PROMPT:
Before copying, set the pictures aside; then repeat every line below verbatim.

[DATASET EXTRACT Boundary: Start]

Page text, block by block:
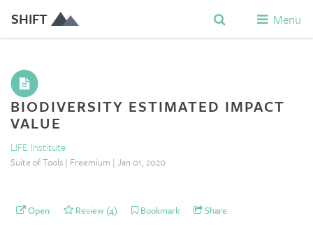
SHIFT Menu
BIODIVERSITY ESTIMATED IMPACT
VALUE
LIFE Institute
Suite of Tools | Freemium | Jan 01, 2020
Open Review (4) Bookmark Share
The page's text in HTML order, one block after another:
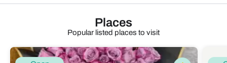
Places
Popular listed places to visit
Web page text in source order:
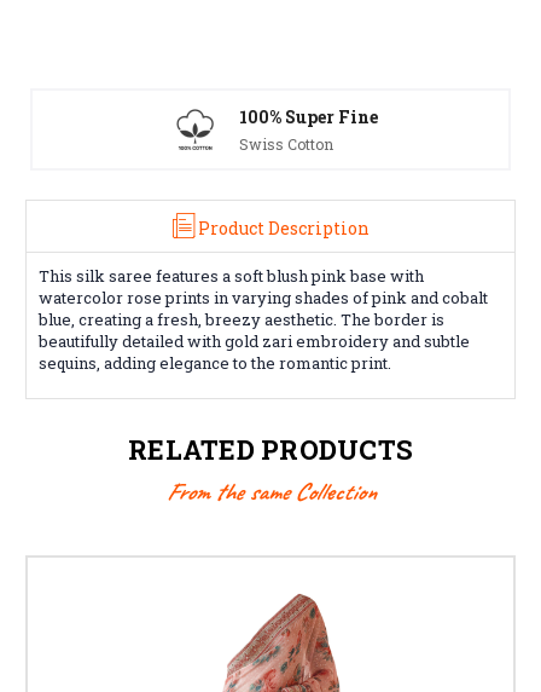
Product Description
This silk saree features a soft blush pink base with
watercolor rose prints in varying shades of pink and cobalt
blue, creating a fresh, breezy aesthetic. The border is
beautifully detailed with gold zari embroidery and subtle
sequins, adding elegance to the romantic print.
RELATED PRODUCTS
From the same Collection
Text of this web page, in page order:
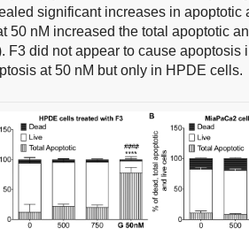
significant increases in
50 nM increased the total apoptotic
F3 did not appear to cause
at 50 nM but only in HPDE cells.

[DATASET EXTRACT Boundary: End]

RESULT:
Page text, block by block:
SHIFT Menu
BIODIVERSITY ESTIMATED IMPACT
VALUE
LIFE Institute
Suite of Tools | Freemium | Jan 01, 2020
Open Review (4) Bookmark Share
The page's text in HTML order, one block after another:
Places
Popular listed places to visit
Web page text in source order:
Product Description
This silk saree features a soft blush pink base with
watercolor rose prints in varying shades of pink and cobalt
blue, creating a fresh, breezy aesthetic. The border is
beautifully detailed with gold zari embroidery and subtle
sequins, adding elegance to the romantic print.
RELATED PRODUCTS
From the same Collection
Text of this web page, in page order:
significant increases in
50 nM increased the total apoptotic
F3 did not appear to cause
at 50 nM but only in HPDE cells.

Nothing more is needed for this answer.